- **YOUR ASSIGNMENT**: In the data below, find the line that contains "more general grammar" and the line that contains "如果你是按文档安装的，key应该在这里 [167, 260]". Copy both, plus every line between them, exactly.

- **DATA TO PROCESS**:

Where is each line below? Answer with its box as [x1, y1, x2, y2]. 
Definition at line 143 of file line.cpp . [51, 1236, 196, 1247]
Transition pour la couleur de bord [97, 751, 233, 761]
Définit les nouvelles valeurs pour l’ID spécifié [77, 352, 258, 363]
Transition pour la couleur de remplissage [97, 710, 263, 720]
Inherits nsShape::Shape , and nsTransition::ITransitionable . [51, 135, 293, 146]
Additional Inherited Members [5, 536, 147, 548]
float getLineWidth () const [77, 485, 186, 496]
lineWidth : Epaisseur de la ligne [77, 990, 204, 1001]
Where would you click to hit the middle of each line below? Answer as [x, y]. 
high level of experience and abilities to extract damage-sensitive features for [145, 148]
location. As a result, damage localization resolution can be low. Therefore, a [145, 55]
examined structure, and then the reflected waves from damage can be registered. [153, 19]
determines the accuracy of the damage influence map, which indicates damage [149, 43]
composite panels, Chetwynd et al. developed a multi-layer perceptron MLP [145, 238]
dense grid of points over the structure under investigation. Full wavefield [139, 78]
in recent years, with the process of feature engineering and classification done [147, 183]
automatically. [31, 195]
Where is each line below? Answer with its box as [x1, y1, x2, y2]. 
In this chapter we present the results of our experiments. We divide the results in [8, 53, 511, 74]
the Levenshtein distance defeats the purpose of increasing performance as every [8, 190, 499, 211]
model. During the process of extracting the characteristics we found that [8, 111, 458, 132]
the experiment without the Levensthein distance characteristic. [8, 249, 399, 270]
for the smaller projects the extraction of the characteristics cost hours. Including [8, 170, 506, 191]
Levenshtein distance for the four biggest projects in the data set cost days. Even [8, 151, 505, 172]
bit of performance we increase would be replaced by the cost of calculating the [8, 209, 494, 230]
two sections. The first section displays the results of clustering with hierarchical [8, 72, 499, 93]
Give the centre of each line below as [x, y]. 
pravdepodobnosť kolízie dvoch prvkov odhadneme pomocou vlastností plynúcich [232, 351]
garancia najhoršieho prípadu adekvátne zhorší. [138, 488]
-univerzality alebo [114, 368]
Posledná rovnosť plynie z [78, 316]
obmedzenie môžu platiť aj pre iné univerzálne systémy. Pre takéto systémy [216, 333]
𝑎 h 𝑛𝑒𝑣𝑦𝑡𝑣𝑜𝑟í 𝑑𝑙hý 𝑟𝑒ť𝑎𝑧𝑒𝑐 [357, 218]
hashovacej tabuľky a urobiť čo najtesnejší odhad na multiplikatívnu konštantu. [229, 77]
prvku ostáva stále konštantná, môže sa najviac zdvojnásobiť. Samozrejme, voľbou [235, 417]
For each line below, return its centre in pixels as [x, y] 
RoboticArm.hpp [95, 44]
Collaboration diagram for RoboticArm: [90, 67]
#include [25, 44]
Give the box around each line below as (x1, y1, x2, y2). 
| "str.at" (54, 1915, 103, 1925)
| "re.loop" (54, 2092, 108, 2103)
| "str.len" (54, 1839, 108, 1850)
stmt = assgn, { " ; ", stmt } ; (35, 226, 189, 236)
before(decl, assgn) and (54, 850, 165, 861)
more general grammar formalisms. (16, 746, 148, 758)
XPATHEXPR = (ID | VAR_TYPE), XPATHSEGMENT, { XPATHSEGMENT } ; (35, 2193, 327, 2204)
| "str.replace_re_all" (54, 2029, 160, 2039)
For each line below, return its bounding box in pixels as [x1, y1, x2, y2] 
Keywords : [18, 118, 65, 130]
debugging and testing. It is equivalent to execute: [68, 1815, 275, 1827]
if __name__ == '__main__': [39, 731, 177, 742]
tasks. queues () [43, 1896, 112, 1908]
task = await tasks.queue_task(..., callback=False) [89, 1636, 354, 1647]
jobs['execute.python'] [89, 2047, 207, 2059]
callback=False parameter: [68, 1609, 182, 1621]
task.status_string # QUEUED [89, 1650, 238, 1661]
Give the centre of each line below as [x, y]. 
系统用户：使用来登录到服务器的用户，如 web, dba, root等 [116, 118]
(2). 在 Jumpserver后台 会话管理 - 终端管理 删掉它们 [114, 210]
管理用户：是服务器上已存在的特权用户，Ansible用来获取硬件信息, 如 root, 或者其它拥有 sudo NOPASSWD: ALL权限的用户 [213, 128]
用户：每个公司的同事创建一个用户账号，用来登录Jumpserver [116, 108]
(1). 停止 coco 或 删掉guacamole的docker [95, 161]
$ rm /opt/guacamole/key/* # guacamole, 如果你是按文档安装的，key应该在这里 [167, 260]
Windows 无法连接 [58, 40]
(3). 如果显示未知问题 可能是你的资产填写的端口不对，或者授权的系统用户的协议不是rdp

- **REPLY TO THE EXERCISE**:
more general grammar formalisms. (16, 746, 148, 758)
XPATHEXPR = (ID | VAR_TYPE), XPATHSEGMENT, { XPATHSEGMENT } ; (35, 2193, 327, 2204)
| "str.replace_re_all" (54, 2029, 160, 2039)
For each line below, return its bounding box in pixels as [x1, y1, x2, y2] 
Keywords : [18, 118, 65, 130]
debugging and testing. It is equivalent to execute: [68, 1815, 275, 1827]
if __name__ == '__main__': [39, 731, 177, 742]
tasks. queues () [43, 1896, 112, 1908]
task = await tasks.queue_task(..., callback=False) [89, 1636, 354, 1647]
jobs['execute.python'] [89, 2047, 207, 2059]
callback=False parameter: [68, 1609, 182, 1621]
task.status_string # QUEUED [89, 1650, 238, 1661]
Give the centre of each line below as [x, y]. 
系统用户：使用来登录到服务器的用户，如 web, dba, root等 [116, 118]
(2). 在 Jumpserver后台 会话管理 - 终端管理 删掉它们 [114, 210]
管理用户：是服务器上已存在的特权用户，Ansible用来获取硬件信息, 如 root, 或者其它拥有 sudo NOPASSWD: ALL权限的用户 [213, 128]
用户：每个公司的同事创建一个用户账号，用来登录Jumpserver [116, 108]
(1). 停止 coco 或 删掉guacamole的docker [95, 161]
$ rm /opt/guacamole/key/* # guacamole, 如果你是按文档安装的，key应该在这里 [167, 260]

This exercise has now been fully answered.